AG Eric Holder orders investigation into IRS

WASHINGTON — Attorney General Eric Holder says he's ordered a Justice Department investigation into the Internal Revenue Service's targeting of conservative groups for extra tax scrutiny.

maybe it will take some of the heat off of DOJ
ontheedgeandscaredtodeath

Social climber
SLO, Ca
May 14, 2013 - 03:15pm PT
Really the problem is the premise that the threat of terrorism justifies pretty much anything.
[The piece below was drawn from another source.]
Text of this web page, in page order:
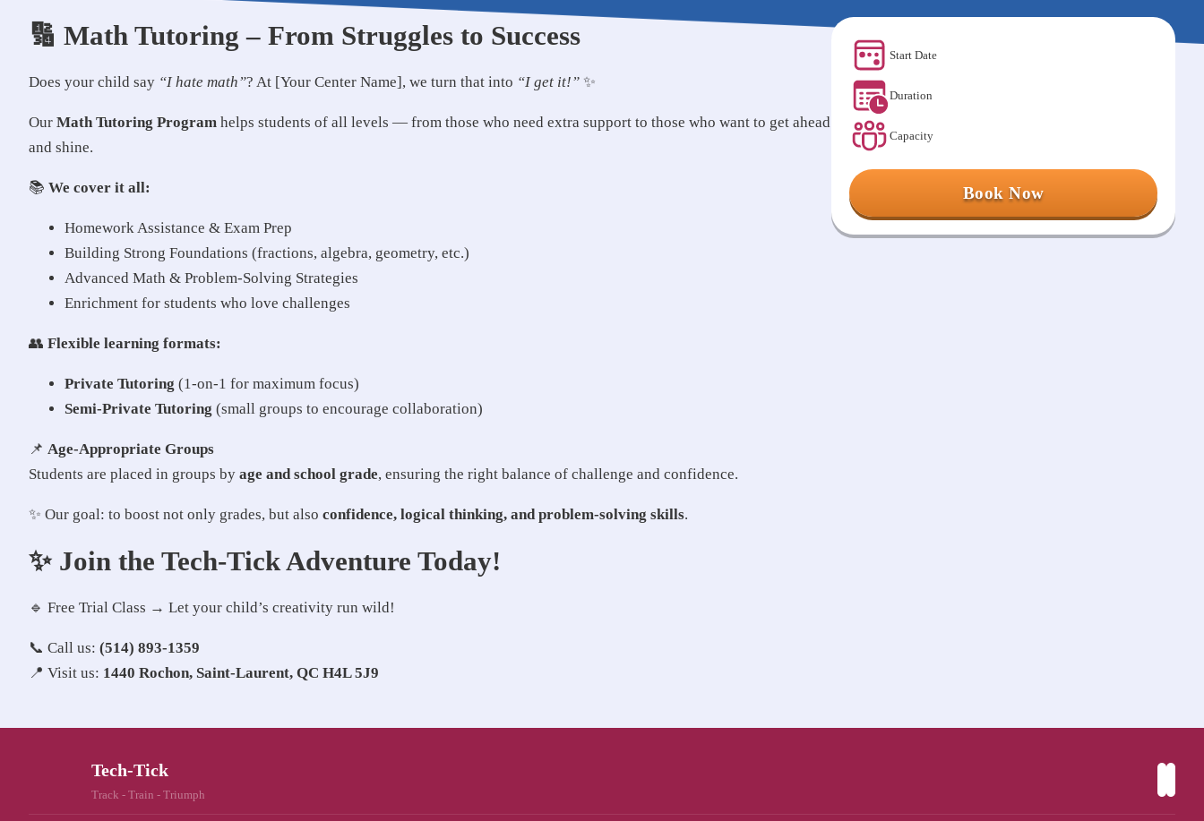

Now that everyone is desensitized to water boarding and assassinations and all that some snooping into records doesn't seem that bad.

We reap what we sow.
ncrockclimber

climber
The Desert Oven
May 14, 2013 - 03:16pm PT
^^^^^

+1,000
Speigl

climber
May 14, 2013 - 07:18pm PT
Does anyone remember this one, from about a year ago?

http://firstread.nbcnews.com/_news/2012/06/26/12419687-gop-senators-ask-wheres-outrage-on-intel-leaks?lite

Insert cliche about making sausage.
Norton

Social climber
the Wastelands
May 14, 2013 - 07:59pm PT
rSin,

I agree with you 100% about GITMO

they are human beings being held for over ten years now

without being tried, convicted or released

their existence there is miserable

they want to die so bad they are trying to starve themselves to death

and our people shove feeding tubes down their throats every day to keep them alive

President Obama signed an Executive Order close GITMO over four years ago

and the Republicans blocked the closing by refusing to allow a simple majority vote in the Senate

it is horrible that America is treating those people that way, regardless of whether they were wrongly arrested or forcibly recruited by El Queda
Norton

Social climber
the Wastelands
May 14, 2013 - 08:19pm PT
its really a shame we got stuck with this BOY who refuses be president

wow, nice one rSin

especially like how you worked in BOY
bluering

Trad climber
Santa Clara, CA
May 14, 2013 - 08:26pm PT
Conservatives dont give a damn about press freedom,

its just like the deficit or unemployment,
NEVER heard about those either, till obama came along


Bush Used the IRS, FBI, CIA and Secret Service to Go After Opponents -- Where Was the Fox and GOP Outrage?
http://www.alternet.org/bush-used-irs-fbi-cia-and-secret-service-go-after-opponents-where-was-fox-and-gop-outrage?page=0%2C1

So it's okay if Dems do it now? It's just a matter of party-affiliation?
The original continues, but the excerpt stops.